Era questo che odiava. Le domande. Dover spiegare. Erano fatti suoi. Era la sua decisione, la sua vita. Perché gli altri si impicciavano? Non lo voleva perché non lo voleva. Non ne aveva forse il diritto?
"Non... non è il momento giusto. Non così, non adesso. Ho... altri progetti", ribatté Kate, sentendosi improvvisamente più una bambina capricciosa che una donna adulta con il diritto di fare le sue scelte.
"Il padre va bene? Intendo, non è Castle il problema, giusto?"
No, il problema non era decisamente Castle.
"Diciamo che... se proprio doveva capitare, meglio con lui che con chiunque altro".
"Credo che tu abbia la risposta".
"A quale domanda?".
"Perché diavolo non dovresti tenerlo!"
"Lanie! Ti ci metti anche tu, ora?", Kate la guardò sconcertata e offesa. Questo era oltrepassare dei confini chiari e precisi. Non lo avrebbe permesso a nessuno.

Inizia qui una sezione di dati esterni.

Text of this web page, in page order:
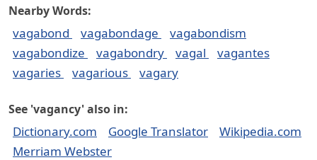
Nearby Words:
vagabond vagabondage
vagabondism
vagabondize
vagabondry vagal
vagantes
vagaries
vagarious vagary
See 'vagancy' also in:
Dictionary.com Google Translator
Wikipedia.com
Merriam Webster
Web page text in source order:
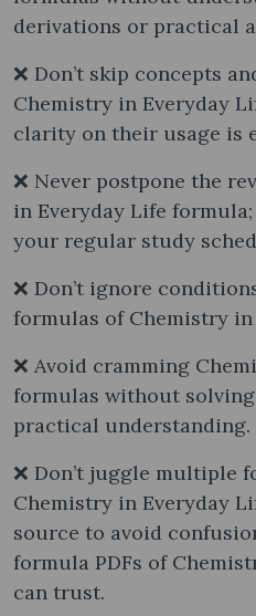
derivations or practical
❌ Don’t skip concepts
Chemistry in Everyday
clarity on their usage is
❌ Never postpone the
in Everyday Life
your regular study
❌ Don’t ignore
formulas of Chemistry in
❌ Avoid cramming
formulas without
practical understanding.
❌ Don’t juggle multiple
Chemistry in Everyday
source to avoid
formula PDFs of
can trust.
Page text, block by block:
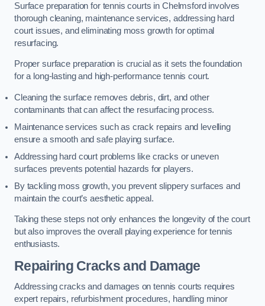
Surface preparation for tennis courts in Chelmsford involves
thorough cleaning, maintenance services, addressing hard
court issues, and eliminating moss growth for optimal
resurfacing.
Proper surface preparation is crucial as it sets the foundation
for a long-lasting and high-performance tennis court.
Cleaning the surface removes debris, dirt, and other
contaminants that can affect the resurfacing process.
Maintenance services such as crack repairs and levelling
ensure a smooth and safe playing surface.
Addressing hard court problems like cracks or uneven
surfaces prevents potential hazards for players.
By tackling moss growth, you prevent slippery surfaces and
maintain the court’s aesthetic appeal.
Taking these steps not only enhances the longevity of the court
but also improves the overall playing experience for tennis
enthusiasts.
Repairing Cracks and Damage
Addressing cracks and damages on tennis courts requires
expert repairs, refurbishment procedures, handling minor
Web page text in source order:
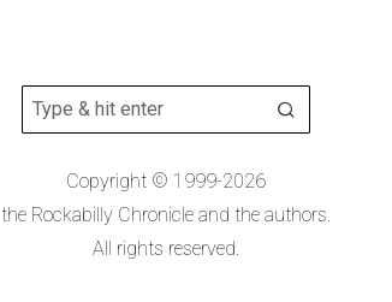
Copyright © 1999-2026
the Rockabilly Chronicle and the authors.
All rights reserved.
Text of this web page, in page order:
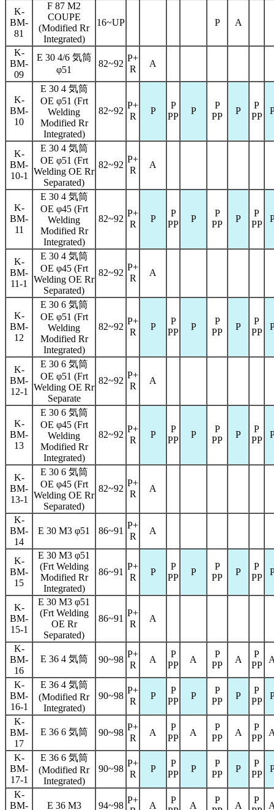
K-
BM-
81
F 87 M2
COUPE
(Modified Rr
Integrated)
16~UP P A
K-
BM-
09
E 30 4/6 気筒
φ51
82~92
P+
R
A
K-
BM-
10
E 30 4 気筒
OE φ51 (Frt
Welding
Modified Rr
Integrated)
82~92
P+
R
P
P
PP
P
P
PP
P
P
PP
K-
BM-
10-1
E 30 4 気筒
OE φ51 (Frt
Welding OE Rr
Separated)
82~92
P+
R
A
K-
BM-
11
E 30 4 気筒
OE φ45 (Frt
Welding
Modified Rr
Integrated)
82~92
P+
R
P
P
PP
P
P
PP
P
P
PP
K-
BM-
11-1
E 30 4 気筒
OE φ45 (Frt
Welding OE Rr
Separated)
82~92
P+
R
A
K-
BM-
12
E 30 6 気筒
OE φ51 (Frt
Welding
Modified Rr
Integrated)
82~92
P+
R
P
P
PP
P
P
PP
P
P
PP
K-
BM-
12-1
E 30 6 気筒
OE φ51 (Frt
Welding OE Rr
Separate
82~92
P+
R
A
K-
BM-
13
E 30 6 気筒
OE φ45 (Frt
Welding
Modified Rr
Integrated)
82~92
P+
R
P
P
PP
P
P
PP
P
P
PP
K-
BM-
13-1
E 30 6 気筒
OE φ45 (Frt
Welding OE Rr
Separated)
82~92
P+
R
A
K-
BM-
14
E 30 M3 φ51 86~91
P+
R
A
K-
BM-
15
E 30 M3 φ51
(Frt Welding
Modified Rr
Integrated)
86~91
P+
R
P
P
PP
P
P
PP
P
P
PP
K-
BM-
15-1
E 30 M3 φ51
(Frt Welding
OE Rr
Separated)
86~91
P+
R
A
K-
BM-
16
E 36 4 気筒 90~98
P+
R
A
P
PP
A
P
PP
A
P
PP
K-
BM-
16-1
E 36 4 気筒
(Modified Rr
Integrated)
90~98
P+
R
P
P
PP
P
P
PP
P
P
PP
K-
BM-
17
E 36 6 気筒 90~98
P+
R
A
P
PP
A
P
PP
A
P
PP
K-
BM-
17-1
E 36 6 気筒
(Modified Rr
Integrated)
90~98
P+
R
P
P
PP
P
P
PP
P
P
PP
K-
BM-
E 36 M3 94~98
P+
A
P
A
P
A
P
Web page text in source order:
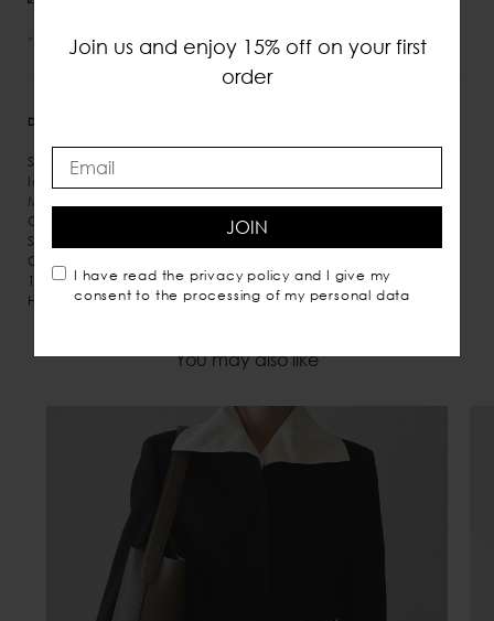
Join us and enjoy 15% off on your first
order
JOIN
I have read the privacy policy and I give my
consent to the processing of my personal data
*IVA e tasse incluse
DETTAGLI
Smooth Leather
Inner hook fastening at open top
Micro suede inner lining
One inner pocket
Shoulder and hand carry
Comes with dust bag
100% Italian leather
Handmade in Italy
You may also like
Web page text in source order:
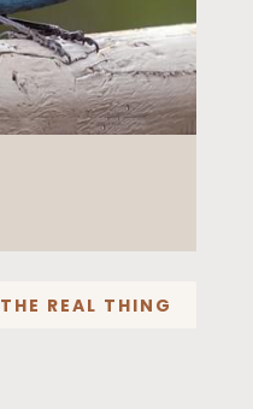
THE REAL THING
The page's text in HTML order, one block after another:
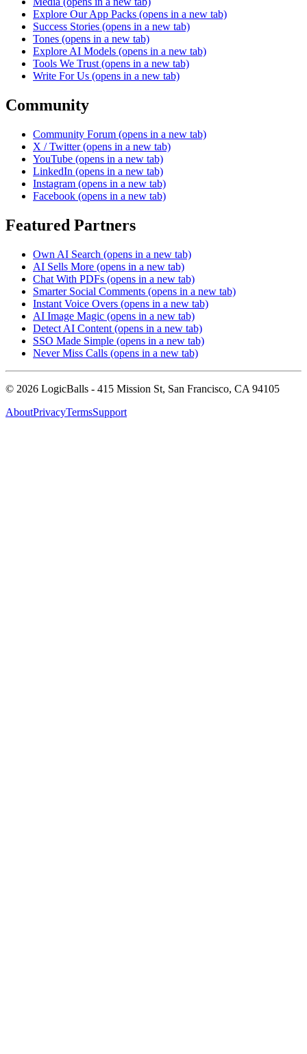
Explore Our App Packs (opens in a new tab)
Success Stories (opens in a new tab)
Tones (opens in a new tab)
Explore AI Models (opens in a new tab)
Tools We Trust (opens in a new tab)
Write For Us (opens in a new tab)
Community
Community Forum (opens in a new tab)
X / Twitter (opens in a new tab)
YouTube (opens in a new tab)
LinkedIn (opens in a new tab)
Instagram (opens in a new tab)
Facebook (opens in a new tab)
Featured Partners
Own AI Search (opens in a new tab)
AI Sells More (opens in a new tab)
Chat With PDFs (opens in a new tab)
Smarter Social Comments (opens in a new tab)
Instant Voice Overs (opens in a new tab)
AI Image Magic (opens in a new tab)
Detect AI Content (opens in a new tab)
SSO Made Simple (opens in a new tab)
Never Miss Calls (opens in a new tab)
© 2026 LogicBalls - 415 Mission St, San Francisco, CA 94105
AboutPrivacyTermsSupport
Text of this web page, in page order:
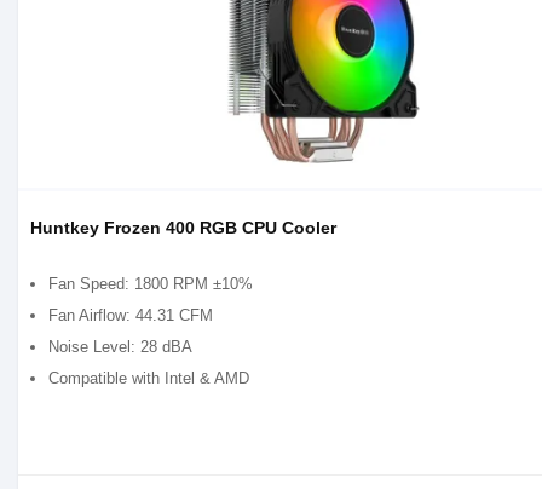
Huntkey Frozen 400 RGB CPU Cooler
Fan Speed: 1800 RPM ±10%
Fan Airflow: 44.31 CFM
Noise Level: 28 dBA
Compatible with Intel & AMD
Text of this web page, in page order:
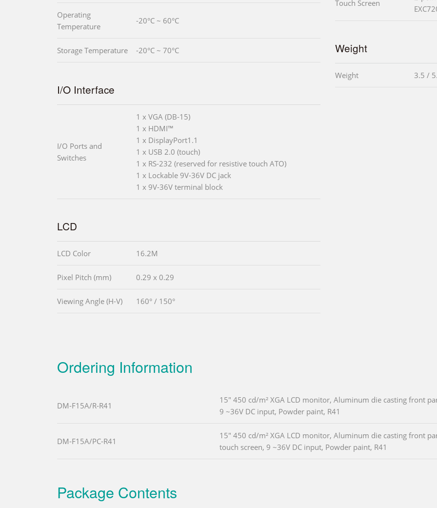
Operating
Temperature
-20°C ~ 60°C
Storage Temperature -20°C ~ 70°C
I/O Interface
I/O Ports and
Switches
1 x VGA (DB-15)
1 x HDMI™
1 x DisplayPort1.1
1 x USB 2.0 (touch)
1 x RS-232 (reserved for resistive touch ATO)
1 x Lockable 9V-36V DC jack
1 x 9V-36V terminal block
LCD
LCD Color 16.2M
Pixel Pitch (mm) 0.29 x 0.29
Viewing Angle (H-V) 160° / 150°
Touch Screen
Weight
Weight 3.5 /
Ordering Information
DM-F15A/R-R41
15" 450 cd/m² XGA LCD monitor, Aluminum die casting front
9 ~36V DC input, Powder paint, R41
DM-F15A/PC-R41
15" 450 cd/m² XGA LCD monitor, Aluminum die casting front
touch screen, 9 ~36V DC input, Powder paint, R41
Package Contents
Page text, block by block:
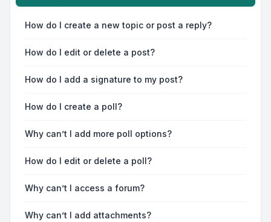
How do I create a new topic or post a reply?
How do I edit or delete a post?
How do I add a signature to my post?
How do I create a poll?
Why can’t I add more poll options?
How do I edit or delete a poll?
Why can’t I access a forum?
Why can’t I add attachments?
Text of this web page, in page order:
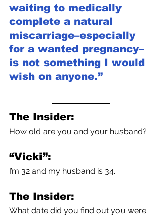
waiting to medically
complete a natural
miscarriage–especially
for a wanted pregnancy–
is not something I would
wish on anyone.”
The Insider:
How old are you and your husband?
“Vicki”:
I’m 32 and my husband is 34.
The Insider:
What date did you find out you were

"Qualcuno dovrà pur farti ragionare".
A quelle parole, Kate fece per andarsene, esasperata per i modi bruschi, il tono presuntuoso e l'arroganza di sapere che cosa fosse meglio per lei. Le aveva chiesto un consiglio? Non le pareva proprio.

"Kate", la richiamò indietro, quando era già in corridoio. La raggiunse fuori. "Scusami. Ho esagerato. Ma... avete una relazione, una vita stabile. E hai ammesso tu stessa che è la persona giusta. Di cos'altro hai bisogno?".
"Non ho detto che è la persona giusta. Ho detto che, nell'ipotesi, meglio lui di un altro", specificò. Castle sarebbe stato un ottimo padre, ne era più che certa.
"Quindi il problema è che non sei sicura di lui?", le chiese con molta più delicatezza di quanta ne avesse dimostrata fino a quel punto.
"No, non sono sicura di me. Non sono una persona da bambini. A te piacciono, a Castle piacciono, piacciono a tutto il mondo. Siete bravi, sapete cosa fare, vi fanno tenerezza. A me no".
"Quindi stai suggerendo che io e Castle dovremmo avere un bambino?".
Kate si mise a ridere, un po' forzatamente. Lanie le si avvicinò e le mise una mano sul braccio. Rimase rigida sotto il suo tocco.
"Kate, non lo sa nessuno come si fa a fare il genitore. Però, se non ci siamo ancora estinti, evidentemente è una cosa che quasi tutti possono imparare a fare, no? Il punto non è trovare motivi ragionevoli per dire di sì o di no. Il punto è capire se c'è una parte, dentro di te, che lo vuole e basta. A istinto".
Kate fece silenzio per un lungo momento, interrogandosi.
"No", disse alla fine. "Credo che non ci sia".
"E allora perché aspetti? Perché non hai ancora fissato un appuntamento?".
"Hai ragione. Lo farò presto".
E, finalmente, scossa, irritata e molto stanca, fu libera di andarsene.